__ACTIVITY__. Please return every line from the entries that has the string "gedurende" in it.

__THE DATA__.

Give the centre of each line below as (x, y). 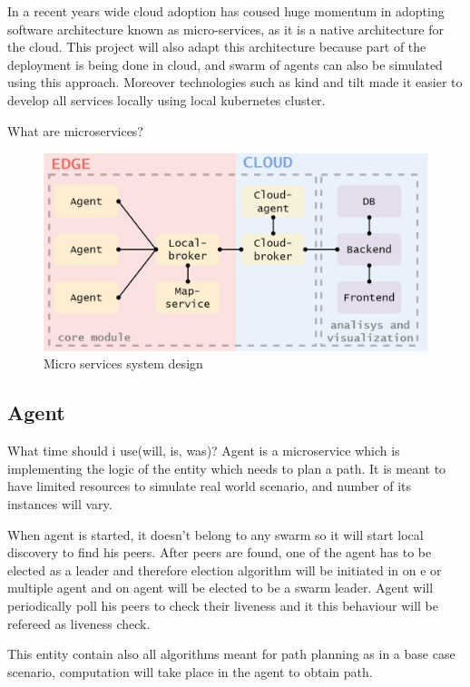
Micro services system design (123, 363)
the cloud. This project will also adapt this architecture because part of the (217, 47)
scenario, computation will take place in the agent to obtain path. (190, 671)
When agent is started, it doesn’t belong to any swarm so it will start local (215, 534)
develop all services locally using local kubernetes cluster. (166, 99)
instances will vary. (60, 503)
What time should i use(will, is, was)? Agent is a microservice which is (204, 451)
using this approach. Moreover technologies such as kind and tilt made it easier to (235, 82)
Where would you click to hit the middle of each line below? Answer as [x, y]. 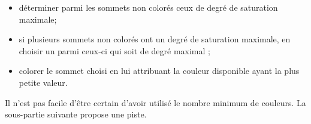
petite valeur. [43, 82]
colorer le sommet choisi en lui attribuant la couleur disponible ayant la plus [159, 71]
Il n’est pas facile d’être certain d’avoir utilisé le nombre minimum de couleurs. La [155, 102]
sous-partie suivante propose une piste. [76, 114]
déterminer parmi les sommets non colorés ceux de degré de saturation [148, 7]
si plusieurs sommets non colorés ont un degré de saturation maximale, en [155, 39]
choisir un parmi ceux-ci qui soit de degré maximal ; [114, 50]
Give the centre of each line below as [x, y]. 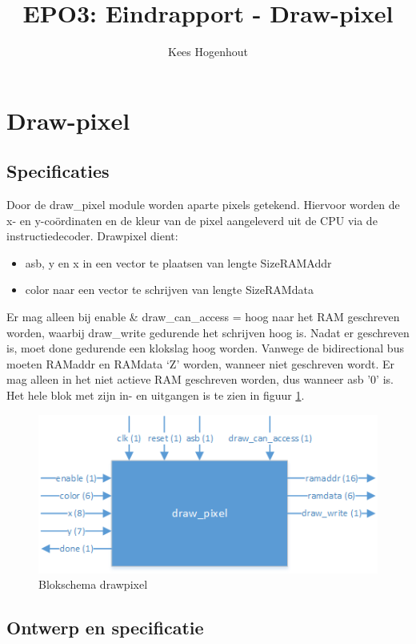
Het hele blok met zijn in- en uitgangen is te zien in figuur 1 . [156, 395]
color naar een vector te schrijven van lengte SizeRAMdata [169, 290]
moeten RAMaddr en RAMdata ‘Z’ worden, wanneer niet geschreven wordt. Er [201, 363]
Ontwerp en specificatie [105, 628]
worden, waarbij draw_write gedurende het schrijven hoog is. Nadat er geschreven [208, 332]
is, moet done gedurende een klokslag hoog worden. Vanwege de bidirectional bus [205, 348]
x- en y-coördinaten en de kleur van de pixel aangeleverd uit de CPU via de [192, 220]
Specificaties [58, 171]
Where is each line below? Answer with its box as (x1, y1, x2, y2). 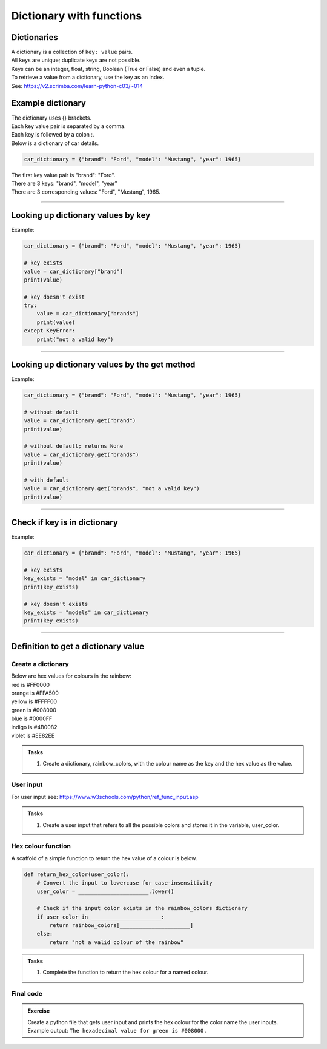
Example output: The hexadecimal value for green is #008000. (27, 1027, 207, 1034)
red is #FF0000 (11, 681, 50, 688)
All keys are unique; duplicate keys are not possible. (11, 56, 141, 64)
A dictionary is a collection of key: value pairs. (11, 49, 133, 56)
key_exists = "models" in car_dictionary (24, 609, 149, 616)
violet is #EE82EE (11, 732, 55, 739)
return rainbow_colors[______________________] (49, 922, 194, 929)
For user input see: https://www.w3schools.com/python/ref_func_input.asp (11, 793, 199, 800)
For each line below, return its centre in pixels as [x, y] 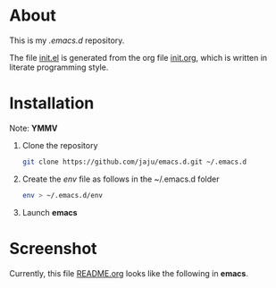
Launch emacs [50, 212]
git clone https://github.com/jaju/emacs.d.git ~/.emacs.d [134, 162]
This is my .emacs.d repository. [67, 40]
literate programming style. [59, 67]
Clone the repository [60, 145]
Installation [52, 103]
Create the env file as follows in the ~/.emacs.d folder [121, 179]
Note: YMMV [33, 128]
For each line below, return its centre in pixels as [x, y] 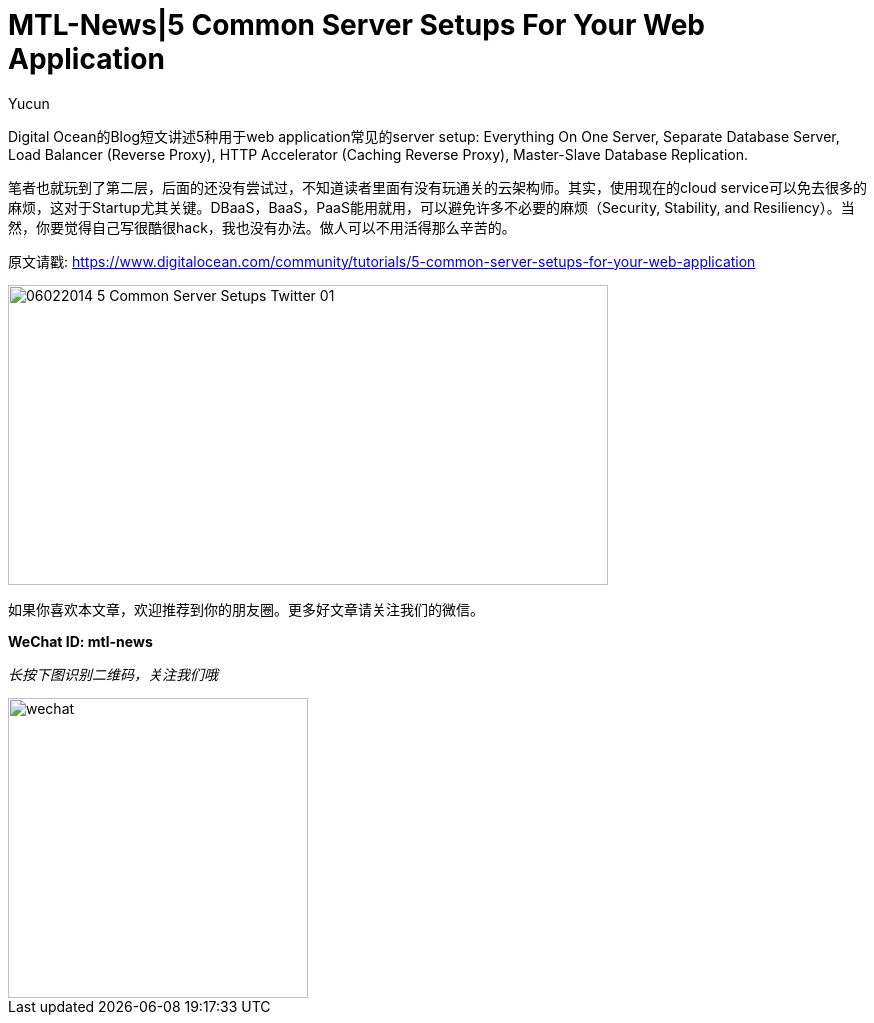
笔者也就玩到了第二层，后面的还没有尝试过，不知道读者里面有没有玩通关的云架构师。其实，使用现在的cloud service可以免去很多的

__WRITTEN REPLY__.
worden, waarbij draw_write gedurende het schrijven hoog is. Nadat er geschreven [208, 332]
is, moet done gedurende een klokslag hoog worden. Vanwege de bidirectional bus [205, 348]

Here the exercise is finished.